Sri Mulyani’s statement followed a national coordinating meeting in Bali that was chaired by President Susilo Bambang Yudhoyono. It was attended by all of the cabinet, all of Indonesia’s provincial governors, the chairmen of provincial legislative councils, the leaders of state-owned enterprises as well as a number of senior government officials.

To support the efforts to achieve a green economy, the cabinet has drawn up a range of programs aimed at encouraging sustainable agriculture, sustainable forestry management, more efficient use of energy, growth in clean technologies and improved waste management.

A lot of research and development and technological innovations would be needed in the creation of a green economy, Sri Mulyani said. To this end, the government aims to strengthen cooperation with research and development institutions and set up a development forum focused on innovation.

The world is slowly moving towards a green economy, said Pahvan Sukdhev, an economist who is a special adviser to the United Nations Environment Program’s Green Economy Initiative.

“What you see is a new economy breaking through what’s breaking down — that heavy, industrialized, over-ambitious, over-productive, over-consumptive model, which is actually going to completely destroy our chances of survival in the future,” he said. “And the green economy doesn’t do all that,” Sukdhev said at the UNEP’s Global Ministerial Environment Forum held in Bali last February.

The International Labor Organization estimates that renewable energy could generate up to 20 million new jobs, if it were to represent 30 percent of the worldwide energy output.

The benefits for Indonesia could be substantial.
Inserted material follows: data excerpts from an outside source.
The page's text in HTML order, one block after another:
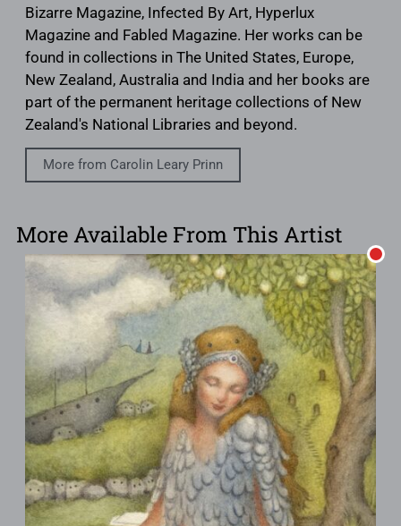
Bizarre Magazine, Infected By Art, Hyperlux
Magazine and Fabled Magazine. Her works can be
found in collections in The United States, Europe,
New Zealand, Australia and India and her books are
part of the permanent heritage collections of New
Zealand's National Libraries and beyond.
More from Carolin Leary Prinn
More Available From This Artist

A study analyzing the impacts of switching to a low-carbon economy has shown that it could improve per capita incomes and help ease the level of unemployment.
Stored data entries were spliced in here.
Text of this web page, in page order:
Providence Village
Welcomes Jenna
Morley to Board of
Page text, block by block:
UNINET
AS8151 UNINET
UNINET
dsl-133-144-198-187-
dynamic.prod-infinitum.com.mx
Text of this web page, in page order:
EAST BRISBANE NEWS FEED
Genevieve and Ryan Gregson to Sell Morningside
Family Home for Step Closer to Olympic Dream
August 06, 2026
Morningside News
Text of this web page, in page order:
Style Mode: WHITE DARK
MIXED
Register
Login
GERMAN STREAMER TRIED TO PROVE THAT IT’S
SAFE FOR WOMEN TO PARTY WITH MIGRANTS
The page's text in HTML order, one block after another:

The joint study was carried out by Padjadjaran University, the Center for Economic and Development Studies, consultancy Strategic Asia and the Minister of the Environment’s office.

The study found that widespread benefits would be gained by increasing energy efficiency by 25 percent, reducing the use of coal-based fuels by 50%, implementing a $50 per ton tax on carbon production, and reducing the rate of deforestation by 10 percent.

“It would cut 177 million tons of CO2 emissions and increase GDP by 2.7 percent [Rp 133 trillion] per year,” said Arief Anshory Yusuf, a researcher at Padjadjaran University.

The measures would also create 3 million new jobs and reduce the number of people living in poverty by more than 4 million per year, he said.

Sukdhev said switching to a green economies was an event as profound as the industrial revolution but there was a heightened sense of urgency, because of the threat of climate change.